TASK GOAL
Please return every line in the entries below with the word "explore" in it.

(GIVEN RECORDS begins)

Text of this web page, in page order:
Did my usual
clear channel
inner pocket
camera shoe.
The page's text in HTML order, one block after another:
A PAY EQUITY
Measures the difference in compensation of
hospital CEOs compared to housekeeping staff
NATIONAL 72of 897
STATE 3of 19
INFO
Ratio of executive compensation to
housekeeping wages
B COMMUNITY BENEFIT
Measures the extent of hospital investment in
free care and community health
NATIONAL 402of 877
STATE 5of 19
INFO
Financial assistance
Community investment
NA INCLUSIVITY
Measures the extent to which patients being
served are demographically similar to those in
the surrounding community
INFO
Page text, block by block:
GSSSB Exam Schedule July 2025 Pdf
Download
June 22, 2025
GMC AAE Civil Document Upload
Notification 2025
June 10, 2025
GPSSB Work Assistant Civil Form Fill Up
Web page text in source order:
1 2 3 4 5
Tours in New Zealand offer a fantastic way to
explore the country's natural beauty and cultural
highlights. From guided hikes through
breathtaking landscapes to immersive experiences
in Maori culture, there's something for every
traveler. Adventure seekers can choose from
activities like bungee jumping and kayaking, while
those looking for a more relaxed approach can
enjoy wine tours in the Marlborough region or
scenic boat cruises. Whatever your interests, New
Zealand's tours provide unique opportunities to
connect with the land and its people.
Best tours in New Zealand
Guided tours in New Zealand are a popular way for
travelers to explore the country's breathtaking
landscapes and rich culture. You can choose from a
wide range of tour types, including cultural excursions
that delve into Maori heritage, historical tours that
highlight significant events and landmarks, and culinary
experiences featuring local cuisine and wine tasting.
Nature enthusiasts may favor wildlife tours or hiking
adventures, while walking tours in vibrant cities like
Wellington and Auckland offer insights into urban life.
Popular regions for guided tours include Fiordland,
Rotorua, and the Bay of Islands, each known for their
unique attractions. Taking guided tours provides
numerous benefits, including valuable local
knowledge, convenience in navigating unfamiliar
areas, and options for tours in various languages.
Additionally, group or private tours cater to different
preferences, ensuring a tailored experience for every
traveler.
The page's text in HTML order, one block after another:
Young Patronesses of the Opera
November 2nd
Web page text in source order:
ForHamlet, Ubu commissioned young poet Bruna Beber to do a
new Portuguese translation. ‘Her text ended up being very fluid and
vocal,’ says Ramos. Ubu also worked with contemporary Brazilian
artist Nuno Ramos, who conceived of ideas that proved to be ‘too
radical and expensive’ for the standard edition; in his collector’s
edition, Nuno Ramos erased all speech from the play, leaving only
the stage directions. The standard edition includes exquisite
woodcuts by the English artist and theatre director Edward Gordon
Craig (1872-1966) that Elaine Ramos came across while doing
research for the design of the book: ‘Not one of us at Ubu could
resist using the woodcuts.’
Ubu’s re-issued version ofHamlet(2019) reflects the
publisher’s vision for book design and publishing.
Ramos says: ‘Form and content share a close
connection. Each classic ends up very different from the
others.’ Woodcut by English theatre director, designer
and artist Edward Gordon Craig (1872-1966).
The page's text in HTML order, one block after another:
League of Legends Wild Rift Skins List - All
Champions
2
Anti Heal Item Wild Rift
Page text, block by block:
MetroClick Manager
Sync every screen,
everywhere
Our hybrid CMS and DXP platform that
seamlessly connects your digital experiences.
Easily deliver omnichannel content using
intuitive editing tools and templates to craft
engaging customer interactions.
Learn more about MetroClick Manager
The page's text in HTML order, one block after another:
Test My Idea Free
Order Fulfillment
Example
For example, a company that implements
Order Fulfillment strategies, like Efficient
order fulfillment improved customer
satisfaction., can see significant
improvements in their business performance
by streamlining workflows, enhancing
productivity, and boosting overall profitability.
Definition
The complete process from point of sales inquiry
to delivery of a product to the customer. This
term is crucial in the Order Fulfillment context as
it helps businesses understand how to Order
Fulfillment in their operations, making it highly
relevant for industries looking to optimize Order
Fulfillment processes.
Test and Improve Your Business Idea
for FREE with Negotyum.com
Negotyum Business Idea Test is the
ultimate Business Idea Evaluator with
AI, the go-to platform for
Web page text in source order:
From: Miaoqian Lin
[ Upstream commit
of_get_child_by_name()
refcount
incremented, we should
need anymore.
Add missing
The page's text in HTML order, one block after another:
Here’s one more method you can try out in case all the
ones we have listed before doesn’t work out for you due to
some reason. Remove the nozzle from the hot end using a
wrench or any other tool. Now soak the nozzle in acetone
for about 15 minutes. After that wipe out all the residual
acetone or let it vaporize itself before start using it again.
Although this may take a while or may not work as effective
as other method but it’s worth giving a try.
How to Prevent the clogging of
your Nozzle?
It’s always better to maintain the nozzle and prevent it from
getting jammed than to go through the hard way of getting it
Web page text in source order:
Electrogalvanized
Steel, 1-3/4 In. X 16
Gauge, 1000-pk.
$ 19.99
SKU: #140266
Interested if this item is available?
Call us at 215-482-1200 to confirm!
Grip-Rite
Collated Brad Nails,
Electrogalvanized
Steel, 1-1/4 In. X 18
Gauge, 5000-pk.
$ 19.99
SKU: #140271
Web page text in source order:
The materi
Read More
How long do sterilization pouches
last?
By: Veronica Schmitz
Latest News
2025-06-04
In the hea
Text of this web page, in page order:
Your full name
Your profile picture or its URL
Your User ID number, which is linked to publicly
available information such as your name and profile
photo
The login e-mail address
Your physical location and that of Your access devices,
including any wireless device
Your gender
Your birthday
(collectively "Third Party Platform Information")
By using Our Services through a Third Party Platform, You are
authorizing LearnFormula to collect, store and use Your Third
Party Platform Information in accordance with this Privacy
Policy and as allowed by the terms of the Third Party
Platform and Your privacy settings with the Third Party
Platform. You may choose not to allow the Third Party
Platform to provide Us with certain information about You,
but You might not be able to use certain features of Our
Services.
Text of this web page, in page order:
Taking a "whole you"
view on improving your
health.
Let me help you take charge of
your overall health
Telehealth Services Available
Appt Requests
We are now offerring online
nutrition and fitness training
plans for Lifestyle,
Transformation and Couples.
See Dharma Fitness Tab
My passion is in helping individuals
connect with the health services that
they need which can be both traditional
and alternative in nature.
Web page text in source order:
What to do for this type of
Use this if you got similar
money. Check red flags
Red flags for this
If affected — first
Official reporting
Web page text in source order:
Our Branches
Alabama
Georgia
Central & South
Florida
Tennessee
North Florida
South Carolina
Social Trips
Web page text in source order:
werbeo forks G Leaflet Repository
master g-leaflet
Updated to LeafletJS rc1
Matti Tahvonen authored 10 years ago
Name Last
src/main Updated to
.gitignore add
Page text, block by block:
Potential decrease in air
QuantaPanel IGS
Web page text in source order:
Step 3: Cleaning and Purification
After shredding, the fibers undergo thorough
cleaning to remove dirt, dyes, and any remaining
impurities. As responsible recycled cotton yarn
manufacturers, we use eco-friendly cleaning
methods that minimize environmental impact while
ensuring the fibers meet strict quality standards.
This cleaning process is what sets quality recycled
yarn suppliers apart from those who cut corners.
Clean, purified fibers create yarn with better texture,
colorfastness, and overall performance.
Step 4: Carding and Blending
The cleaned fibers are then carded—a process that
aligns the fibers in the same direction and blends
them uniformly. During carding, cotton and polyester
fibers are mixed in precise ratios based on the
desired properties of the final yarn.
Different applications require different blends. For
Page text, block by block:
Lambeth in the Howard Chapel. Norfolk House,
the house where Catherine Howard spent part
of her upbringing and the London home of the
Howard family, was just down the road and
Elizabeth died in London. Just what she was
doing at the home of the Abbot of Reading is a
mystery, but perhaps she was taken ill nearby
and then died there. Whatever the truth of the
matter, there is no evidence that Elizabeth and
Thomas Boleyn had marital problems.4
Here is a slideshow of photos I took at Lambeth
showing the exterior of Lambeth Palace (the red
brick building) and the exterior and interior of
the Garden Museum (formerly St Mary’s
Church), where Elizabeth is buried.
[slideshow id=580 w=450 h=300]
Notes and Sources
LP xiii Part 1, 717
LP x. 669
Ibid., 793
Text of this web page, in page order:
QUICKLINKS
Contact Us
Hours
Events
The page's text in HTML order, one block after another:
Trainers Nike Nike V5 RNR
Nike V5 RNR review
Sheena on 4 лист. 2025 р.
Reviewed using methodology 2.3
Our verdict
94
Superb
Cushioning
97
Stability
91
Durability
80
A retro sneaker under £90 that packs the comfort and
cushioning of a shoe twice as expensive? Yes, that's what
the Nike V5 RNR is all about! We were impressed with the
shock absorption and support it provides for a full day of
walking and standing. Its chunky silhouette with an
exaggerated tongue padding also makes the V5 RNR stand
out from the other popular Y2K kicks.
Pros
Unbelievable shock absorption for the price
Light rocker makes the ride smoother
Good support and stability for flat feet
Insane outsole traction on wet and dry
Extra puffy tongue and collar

(GIVEN RECORDS ends)

TASK ANSWER
explore the country's natural beauty and cultural
travelers to explore the country's breathtaking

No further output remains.